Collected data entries
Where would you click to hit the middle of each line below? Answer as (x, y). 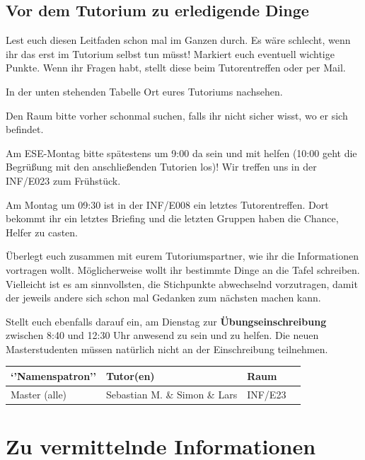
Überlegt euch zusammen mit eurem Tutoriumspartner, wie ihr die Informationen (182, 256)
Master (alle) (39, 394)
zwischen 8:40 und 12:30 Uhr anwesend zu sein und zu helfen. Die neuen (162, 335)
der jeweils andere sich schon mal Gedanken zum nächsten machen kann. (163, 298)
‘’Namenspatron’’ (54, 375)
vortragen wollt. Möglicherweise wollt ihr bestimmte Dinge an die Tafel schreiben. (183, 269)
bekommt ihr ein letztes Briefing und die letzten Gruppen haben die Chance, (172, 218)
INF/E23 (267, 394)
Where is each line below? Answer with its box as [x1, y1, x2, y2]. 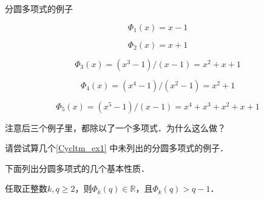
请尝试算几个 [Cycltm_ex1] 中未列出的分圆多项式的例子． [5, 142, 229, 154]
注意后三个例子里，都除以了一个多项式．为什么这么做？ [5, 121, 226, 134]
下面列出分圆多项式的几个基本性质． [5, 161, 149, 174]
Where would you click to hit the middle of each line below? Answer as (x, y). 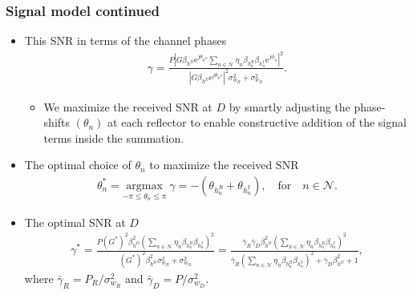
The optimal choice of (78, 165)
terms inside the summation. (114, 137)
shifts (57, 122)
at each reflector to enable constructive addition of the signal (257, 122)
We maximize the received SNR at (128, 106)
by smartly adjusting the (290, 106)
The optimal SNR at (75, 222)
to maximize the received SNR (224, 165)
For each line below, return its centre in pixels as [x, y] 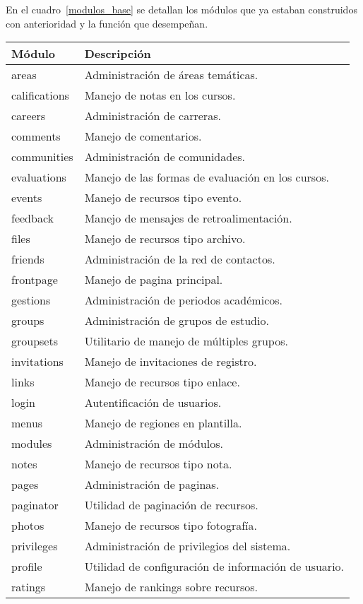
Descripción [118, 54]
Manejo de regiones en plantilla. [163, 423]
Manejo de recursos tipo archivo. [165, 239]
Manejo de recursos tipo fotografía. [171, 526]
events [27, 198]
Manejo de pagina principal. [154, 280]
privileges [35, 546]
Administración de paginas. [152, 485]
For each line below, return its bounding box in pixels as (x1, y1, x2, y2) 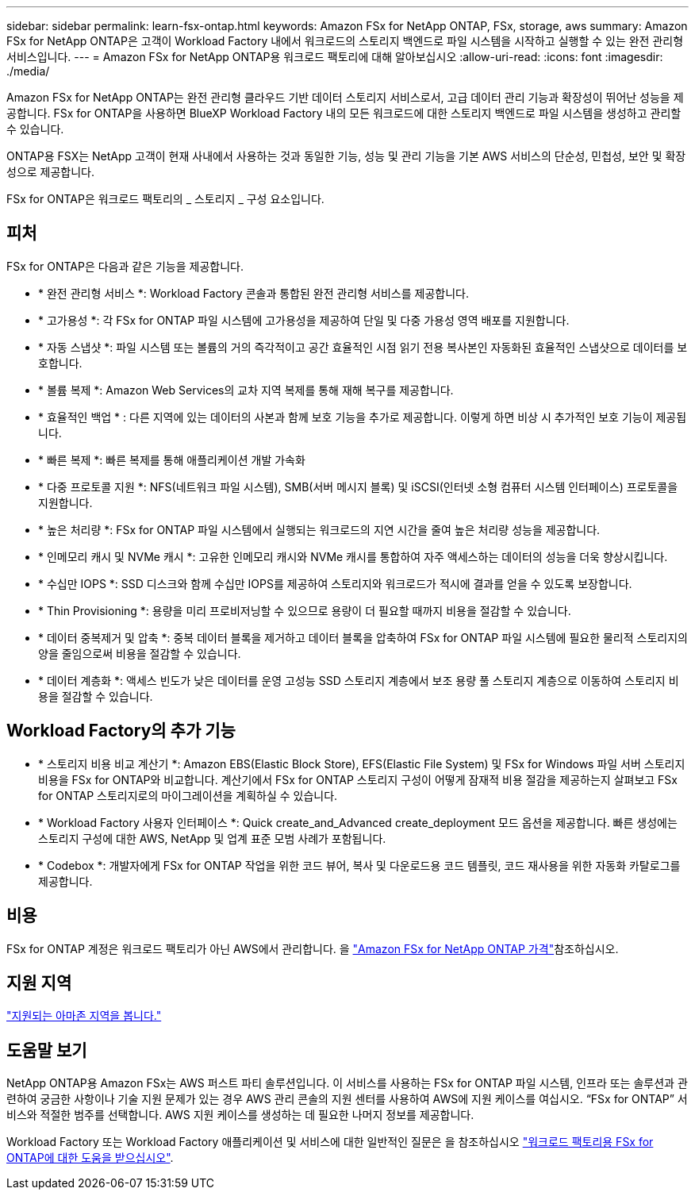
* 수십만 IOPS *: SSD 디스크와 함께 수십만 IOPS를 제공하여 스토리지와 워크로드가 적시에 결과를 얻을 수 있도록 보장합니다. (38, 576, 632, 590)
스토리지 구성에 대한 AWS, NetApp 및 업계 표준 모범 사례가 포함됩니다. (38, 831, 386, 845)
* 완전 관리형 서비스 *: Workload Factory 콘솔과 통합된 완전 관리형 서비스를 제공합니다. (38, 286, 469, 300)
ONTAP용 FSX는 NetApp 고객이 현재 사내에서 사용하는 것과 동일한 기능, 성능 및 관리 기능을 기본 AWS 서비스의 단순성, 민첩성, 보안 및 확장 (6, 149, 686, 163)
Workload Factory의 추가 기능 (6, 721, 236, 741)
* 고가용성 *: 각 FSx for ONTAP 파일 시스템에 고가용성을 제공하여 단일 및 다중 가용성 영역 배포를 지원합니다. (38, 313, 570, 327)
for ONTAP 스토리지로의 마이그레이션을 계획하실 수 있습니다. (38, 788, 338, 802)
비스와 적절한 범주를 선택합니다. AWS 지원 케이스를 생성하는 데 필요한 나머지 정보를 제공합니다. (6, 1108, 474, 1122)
...
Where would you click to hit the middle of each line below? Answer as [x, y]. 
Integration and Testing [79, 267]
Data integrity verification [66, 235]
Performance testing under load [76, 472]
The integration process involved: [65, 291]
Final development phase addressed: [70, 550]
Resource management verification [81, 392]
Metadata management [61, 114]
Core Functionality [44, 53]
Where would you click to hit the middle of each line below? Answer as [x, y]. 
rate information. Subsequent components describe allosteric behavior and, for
==
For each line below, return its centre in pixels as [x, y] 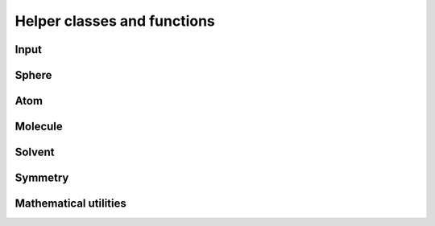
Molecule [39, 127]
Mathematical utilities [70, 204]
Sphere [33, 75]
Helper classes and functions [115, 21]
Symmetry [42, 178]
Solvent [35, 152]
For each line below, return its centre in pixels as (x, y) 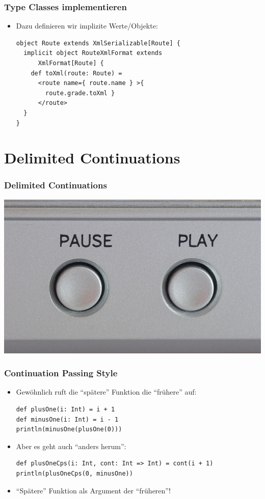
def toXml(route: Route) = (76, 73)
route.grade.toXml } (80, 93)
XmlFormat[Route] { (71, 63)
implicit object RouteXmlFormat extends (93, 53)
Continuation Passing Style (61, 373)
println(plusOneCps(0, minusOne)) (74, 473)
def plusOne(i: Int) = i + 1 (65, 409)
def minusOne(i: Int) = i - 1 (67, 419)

About this exercise — The stretch to restate runs from the line above containing "events [27, 198]" through the line containing "비스와 적절한 범주를". Copy it word for word, ends included, without pictures.

Solved exercise —
events [27, 198]
Manejo de pagina principal. [154, 280]
privileges [35, 546]
Administración de paginas. [152, 485]
For each line below, return its bounding box in pixels as (x1, y1, x2, y2) 
* 수십만 IOPS *: SSD 디스크와 함께 수십만 IOPS를 제공하여 스토리지와 워크로드가 적시에 결과를 얻을 수 있도록 보장합니다. (38, 576, 632, 590)
스토리지 구성에 대한 AWS, NetApp 및 업계 표준 모범 사례가 포함됩니다. (38, 831, 386, 845)
* 완전 관리형 서비스 *: Workload Factory 콘솔과 통합된 완전 관리형 서비스를 제공합니다. (38, 286, 469, 300)
ONTAP용 FSX는 NetApp 고객이 현재 사내에서 사용하는 것과 동일한 기능, 성능 및 관리 기능을 기본 AWS 서비스의 단순성, 민첩성, 보안 및 확장 (6, 149, 686, 163)
Workload Factory의 추가 기능 (6, 721, 236, 741)
* 고가용성 *: 각 FSx for ONTAP 파일 시스템에 고가용성을 제공하여 단일 및 다중 가용성 영역 배포를 지원합니다. (38, 313, 570, 327)
for ONTAP 스토리지로의 마이그레이션을 계획하실 수 있습니다. (38, 788, 338, 802)
비스와 적절한 범주를 선택합니다. AWS 지원 케이스를 생성하는 데 필요한 나머지 정보를 제공합니다. (6, 1108, 474, 1122)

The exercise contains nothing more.